You can use steps to be more precise what you're actually doing:

feature %Q{In order to add a new stuffed animal.
  As an admin of Chuck Testa warehouse application.
  I want to be able to add a new item.} do
  scenario 'Failing to add new item due to wrong user and size' do
    Given('I login as an admin'){
      me = create(:admin)
      visit new_session_path
      fill_in 'session_login', :with => me.login
      fill_in 'session_password', :with => me.password
      click_button 'Login'
    }
    When('I go to the new item page'){
      visit items_path
      click_button 'New item'
    }
    And('I define new item named %s', 'Stuffed Capybara'){ |name|
      fill_in 'name', :with => name
    }
    And('I specify size to %s x %s x %s', '30cm', '80cm', '60cm'){ |width, depth, height| 
      fill_in 'item_width', width: witdth
      fill_in 'item_depth', width: depth
      fill_in 'item_height', width: height
    }
    And('I specify its classification to %s > %s > %s',
        'Mammalia', 'Caviidae', 'Hydrochoerus hydrochaeris'){ |klass, family, species|
      select klass, :from => 'item_class' 
      select family, :from => 'item_family' 
      select @species = species, :from => 'item_species' 
    }
    And('assign %s to it', 'Chuck Testa'){ |user|
      select @user = user, :from => 'item_user_id'
    }
    And('I post'){
      click_button 'Create'
    }
    Then('I should see error message "%s"', "#{@user} is allergic to #{@species}. Item is to high."){ |msg|
      within('#error') do
        page.should have_content(msg)
      end
    }
    And('no item should be created'){
      Item.count.should == 0
    }
  end
end

If you run rspec with Steps formatter you will see the steps in the output:

  In order to add a new stuffed animal.
  As an admin of Chuck Testa warehouse application.
  I want to be able to add a new item.
    Failing to add new item due to wrong user and size
      Given I login as an admin
      When I go to the new item page
      And I define new item named Stuffed Capybara
      And I specify size to 30cm x 80cm x 60cm
      And I specify its classification to Mammalia > Caviidae > Hydrochoerus hydrochaeris
      And assign Chuck Testa to it
      And I post
      Then I should see error message "Chuck Testa is allergic to Hydrochoerus hydrochaeris.
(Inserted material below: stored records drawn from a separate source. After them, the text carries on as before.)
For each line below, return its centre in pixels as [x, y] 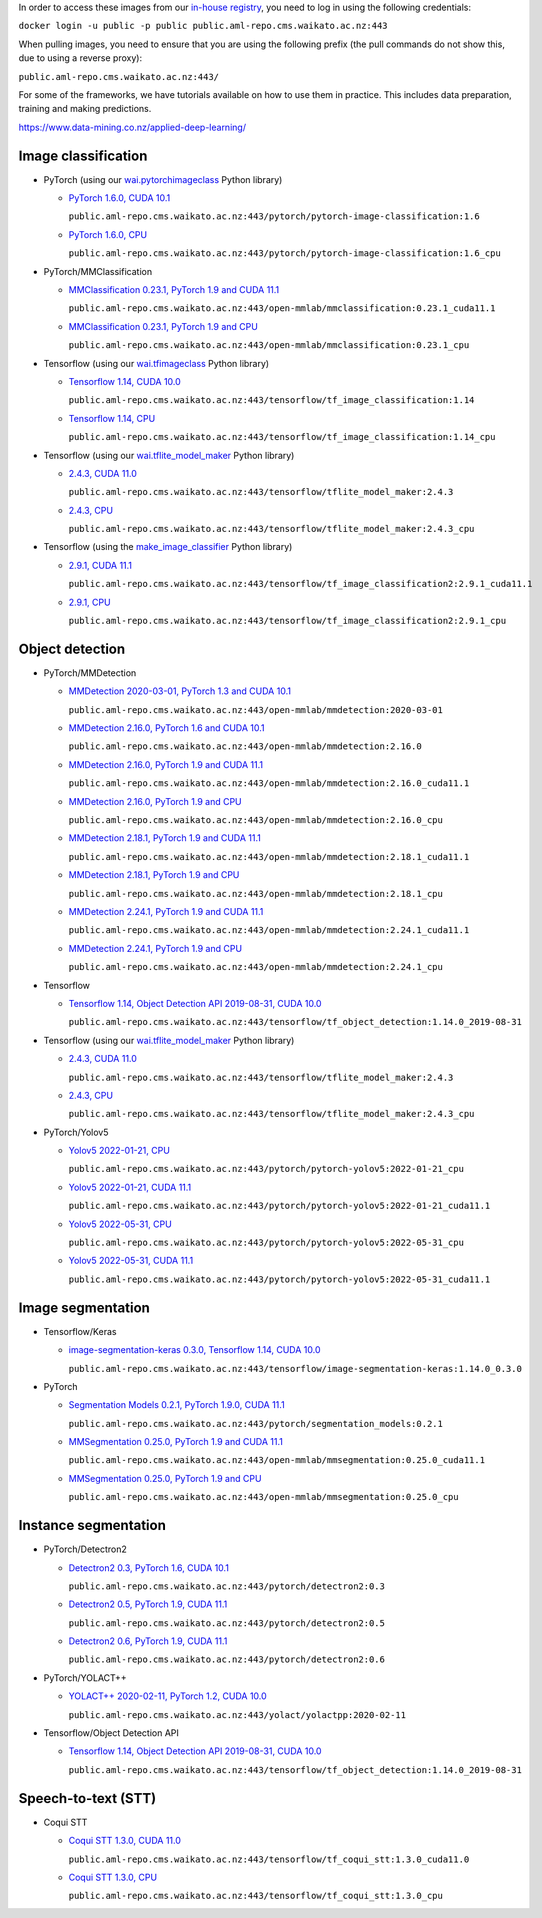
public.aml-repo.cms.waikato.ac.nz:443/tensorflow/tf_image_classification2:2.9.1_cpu [287, 621]
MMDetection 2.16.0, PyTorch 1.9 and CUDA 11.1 [166, 764]
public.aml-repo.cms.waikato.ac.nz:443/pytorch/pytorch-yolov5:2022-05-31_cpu [266, 1243]
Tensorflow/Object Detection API [111, 1733]
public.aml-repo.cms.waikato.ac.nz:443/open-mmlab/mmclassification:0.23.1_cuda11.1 [282, 308]
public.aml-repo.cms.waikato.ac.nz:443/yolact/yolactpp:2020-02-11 [237, 1714]
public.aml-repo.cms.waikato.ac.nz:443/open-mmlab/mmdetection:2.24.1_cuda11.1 [269, 930]
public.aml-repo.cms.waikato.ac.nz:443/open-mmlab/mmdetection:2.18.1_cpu [256, 893]
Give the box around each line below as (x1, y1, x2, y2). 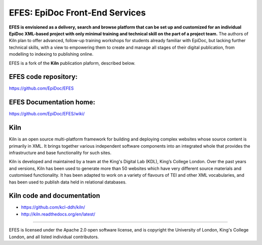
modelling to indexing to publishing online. (9, 51, 94, 57)
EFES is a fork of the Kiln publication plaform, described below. (9, 60, 136, 66)
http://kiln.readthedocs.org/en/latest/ (21, 211, 96, 217)
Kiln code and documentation (9, 192, 100, 200)
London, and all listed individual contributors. (9, 234, 99, 240)
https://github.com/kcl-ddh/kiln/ (21, 204, 85, 210)
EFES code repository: (9, 73, 78, 81)
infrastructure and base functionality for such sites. (9, 150, 112, 155)
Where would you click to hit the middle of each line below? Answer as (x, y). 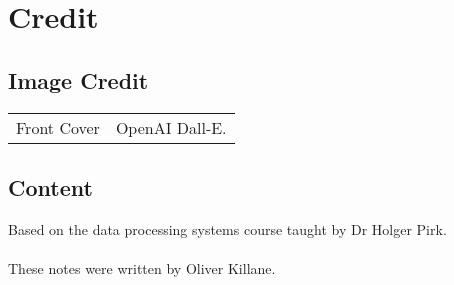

Item is to high."
      And no item should be created

To do this you can run rspec like that:

rspec --color --format Cardoon::Steps

Or put this in your .rspec configuration file:

--color
--format Steps

Plain rspec

If you want to use steps outside of the Capybara features add this to your RSpec setup:

RSpec.configuration.include Cardoon::StepsMethods
```

Then you can write a spec like that:
```ruby
describe "Fixnum#+" do
  it 'adds two fixnums' do
    When('I add "%s" to "%s', 1, 1) { |x, y|
      @z = x + y
    }
    Then('I will receive "%s"', 2) { |z|
      @z.should == z
    }
  end
end
```

## Alternatives

  * [rspec-example_steps](https://github.com/railsware/rspec-example_steps) - this is in fact the same idea though the implementation is slightly different. Cardoon expects you to explicitly specify Steps formatter to use in order to receive steps descriptions in the output.
  * [rspec-given](https://github.com/jimweirich/rspec-given)
  * [rspec-steps](https://github.com/LRDesign/rspec-steps)

## Contributing

1. Fork it
2. Create your feature branch (`git checkout -b my-new-feature`)
3. Commit your changes (`git commit -am 'Added some feature'`)
4. Push to the branch (`git push origin my-new-feature`)
5. Create new Pull Request

Please try to include a feature or scenario covering your change.

## Desclaimer

No capybara was hurt during development of this software.